A simple example of a virtual host setup using NodeJS and Express applications.

Getting Started

Virtual Hosts allow you to handle multiple domain names through a single server instance compared to having to run a separate server per host configuration. This will share all system resources such as memory, processor cycles, and storage across all your applications.

ExpressJS is a minimal and flexible web application framework that runs ontop of Node.js. Express allows for both dynamic and static website hosting and is ideal for this scenario.

Prerequisites

1 -- Install Node.js and npm if they are not already installed on your machine.

Verify that you are running at least node 6.9.x and npm 3.x.x by running node -v and npm -v in a terminal/console window. Older versions produce errors, but newer versions are fine.

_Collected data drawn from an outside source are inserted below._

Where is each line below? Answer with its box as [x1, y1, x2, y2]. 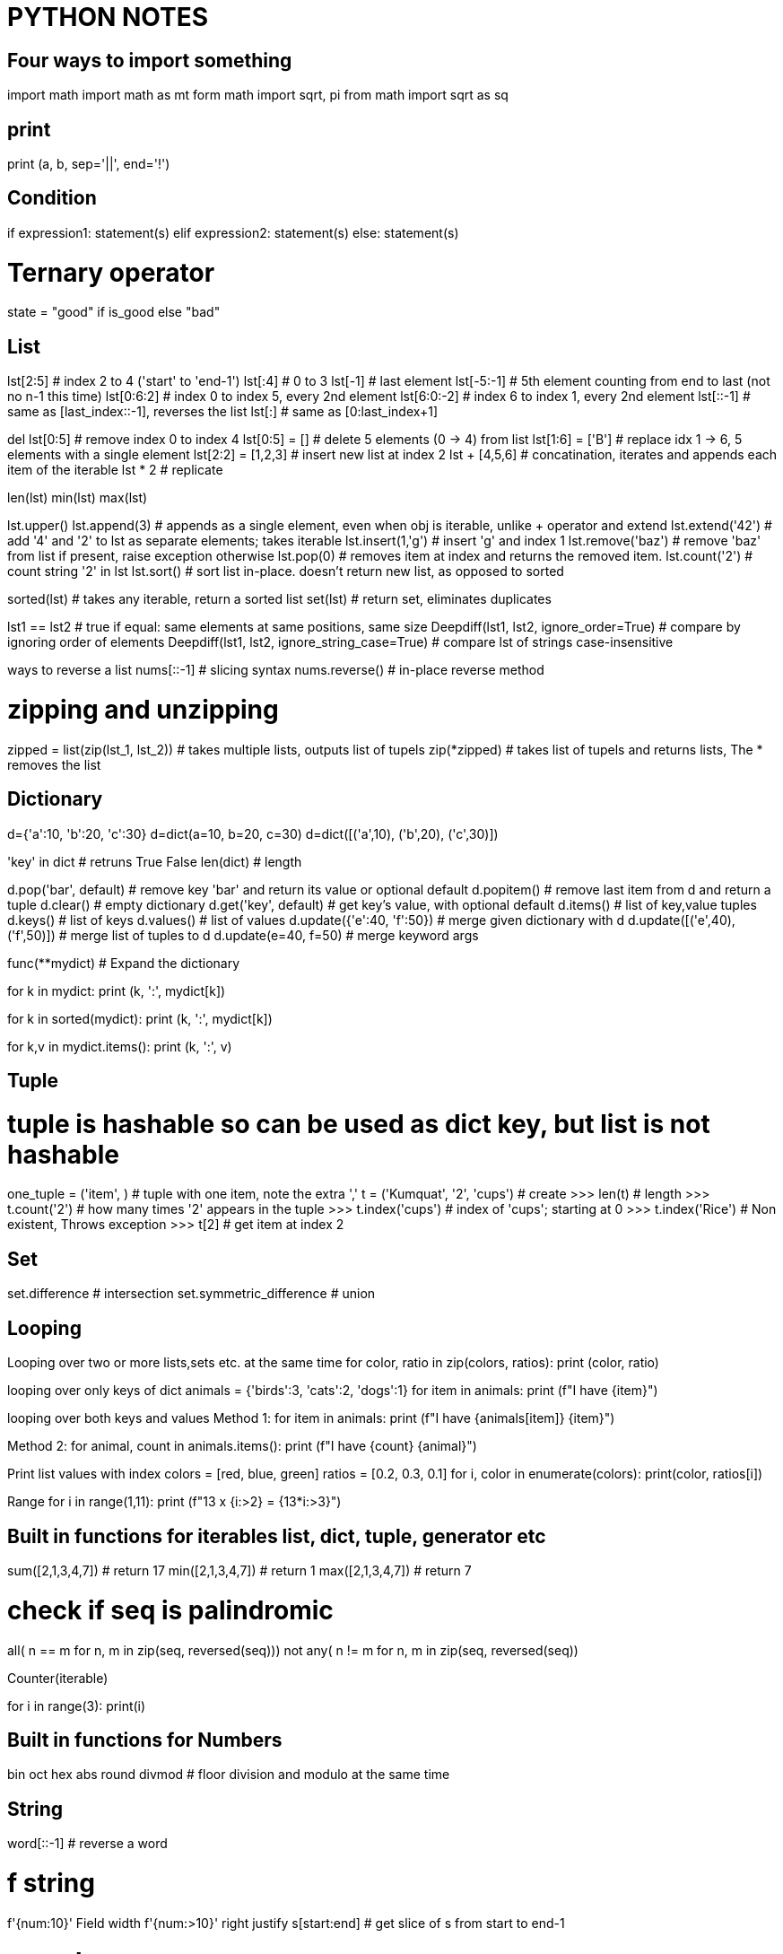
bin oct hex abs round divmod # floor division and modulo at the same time [7, 1766, 450, 1783]
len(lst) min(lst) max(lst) [7, 490, 148, 506]
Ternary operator [7, 257, 215, 288]
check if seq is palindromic [7, 1594, 334, 1626]
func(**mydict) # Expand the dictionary [7, 955, 240, 971]
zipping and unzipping [7, 693, 279, 725]
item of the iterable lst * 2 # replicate [7, 462, 223, 478]
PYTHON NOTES [7, 2, 209, 32]
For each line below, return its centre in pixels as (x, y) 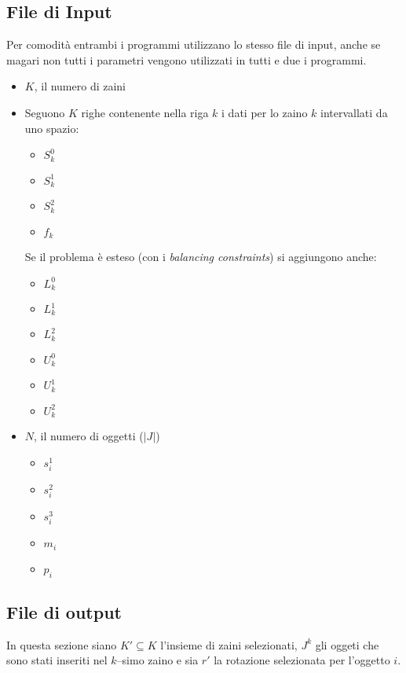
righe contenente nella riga (145, 112)
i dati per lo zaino (265, 112)
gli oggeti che (347, 644)
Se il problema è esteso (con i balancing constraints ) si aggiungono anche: (201, 256)
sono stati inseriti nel (57, 660)
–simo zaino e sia (157, 660)
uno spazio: (52, 128)
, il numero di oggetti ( (89, 436)
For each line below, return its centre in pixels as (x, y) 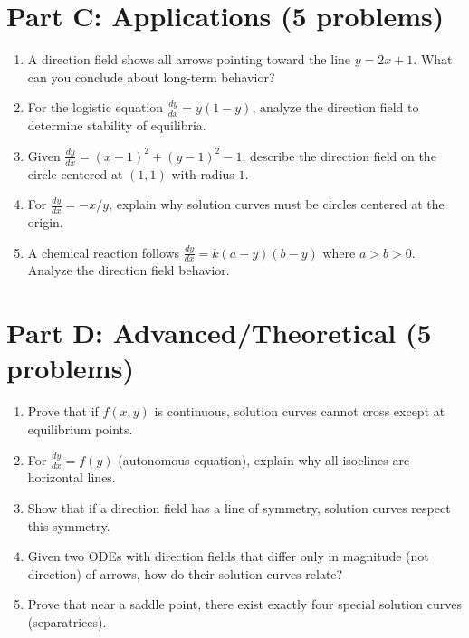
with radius (203, 173)
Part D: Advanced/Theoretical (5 (219, 333)
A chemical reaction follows (104, 252)
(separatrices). (67, 621)
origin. (45, 221)
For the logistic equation (96, 107)
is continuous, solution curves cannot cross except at (300, 411)
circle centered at (75, 173)

2 -- Optionally, install Git if you do not have it already installed on your machine. If you do not install Git, you will have to download this repository separately as a zipped folder and unzip it later.

3 -- Have ownership over a website(s) and ability to modify the DNS/Network configuration for each host.

4 -- Create A DNS records for each host you want your server instance to manage and have it set to the IP Address of your sever.

Installing

1 -- Clone this repository onto your server instance using Git. If you do not have Git installed, you will need to download this repository as a folder and unzip it.

git clone https://github.com/Manbearpixel/ExpressVirtualHostExample.git

2 -- In your terminal/console window install the dependencies this project requires.

# switch to the downloaded repository
cd ExpressVirtualHostExample

# install dependencies
npm install

3 -- If you are going to use the example express application sub directories (admin, dash, and proto) install their dependencies as well.

# install sub-folder dependencies (this includes: admin/, dash/, proto/
npm init

4 -- You will need to edit boot.js properly by pointing your domain names (example.com) or subdomain names (sub.example.com) to the respective folder. You can use the current example folders to play with for now (admin, dash, proto).

// This function creates a virtual host for a specified "domainName"
// and will send traffic to the "directoryPath"
function createVirtualHost(domainName, directoryPath)
...

// This creates an instance of a virtual host and will route traffic
// that hits "dash.example.com" to the folder "dash/"
let dashboardHost = createVirtualHost('dash.loki.chat', 'dash');
...

// This tells the primary Express App to use the virtual host instance
// created earlier
app.use(dashboardHost);

Running

To run the Express VirtualHost server, simply run the command npm run start. This will listen to traffic hitting your server (default port = :80). Assuming you have the proper DNS settings for your websites and matching domains set in boot.js then traffic will flow properly. You can turn off your server by stopping this process.

If you want to run your server indefinitvely (until you stop it later) and have this server process run in the background, you can install forever via npm and execute the boot.js file.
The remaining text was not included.